[EXERCISE AIM] Please state how many lines in the records contain the string "secara", with no words besides the number.

[AVAILABLE DATA]
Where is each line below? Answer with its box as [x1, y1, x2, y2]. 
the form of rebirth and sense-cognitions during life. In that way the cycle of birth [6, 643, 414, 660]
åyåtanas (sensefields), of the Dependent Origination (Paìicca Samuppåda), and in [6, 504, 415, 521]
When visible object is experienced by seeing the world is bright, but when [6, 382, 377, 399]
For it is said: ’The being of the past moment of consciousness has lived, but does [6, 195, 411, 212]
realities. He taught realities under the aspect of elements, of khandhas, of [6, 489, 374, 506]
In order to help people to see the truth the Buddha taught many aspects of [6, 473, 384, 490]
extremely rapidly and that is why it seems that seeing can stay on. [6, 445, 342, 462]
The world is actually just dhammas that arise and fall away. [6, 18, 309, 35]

...

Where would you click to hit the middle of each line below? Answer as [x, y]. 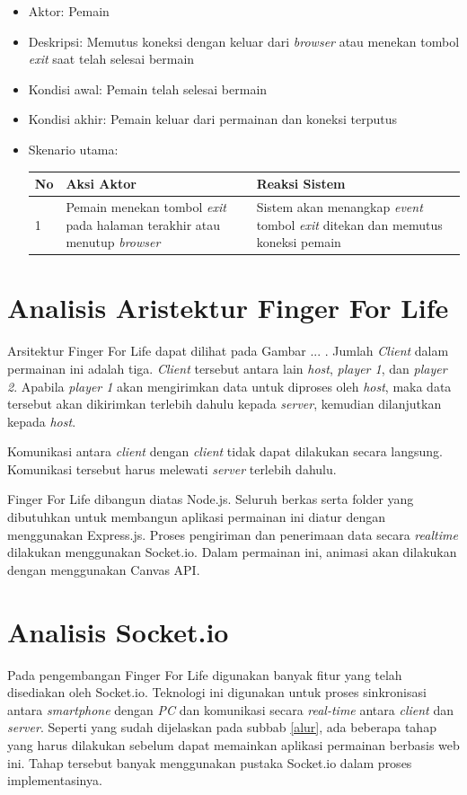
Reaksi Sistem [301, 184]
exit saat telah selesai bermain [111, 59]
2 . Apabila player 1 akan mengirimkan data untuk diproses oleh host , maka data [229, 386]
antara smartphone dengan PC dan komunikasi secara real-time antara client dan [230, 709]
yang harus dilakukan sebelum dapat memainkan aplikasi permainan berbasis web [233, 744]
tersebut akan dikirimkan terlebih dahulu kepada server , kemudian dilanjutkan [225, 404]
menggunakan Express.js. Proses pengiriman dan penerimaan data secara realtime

* * *

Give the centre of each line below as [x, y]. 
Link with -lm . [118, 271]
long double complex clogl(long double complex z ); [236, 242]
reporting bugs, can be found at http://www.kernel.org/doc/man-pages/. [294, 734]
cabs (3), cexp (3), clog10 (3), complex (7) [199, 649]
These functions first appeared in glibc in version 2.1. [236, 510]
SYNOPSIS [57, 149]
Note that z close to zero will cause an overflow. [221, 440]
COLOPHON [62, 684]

[WRITTEN ANSWER] 2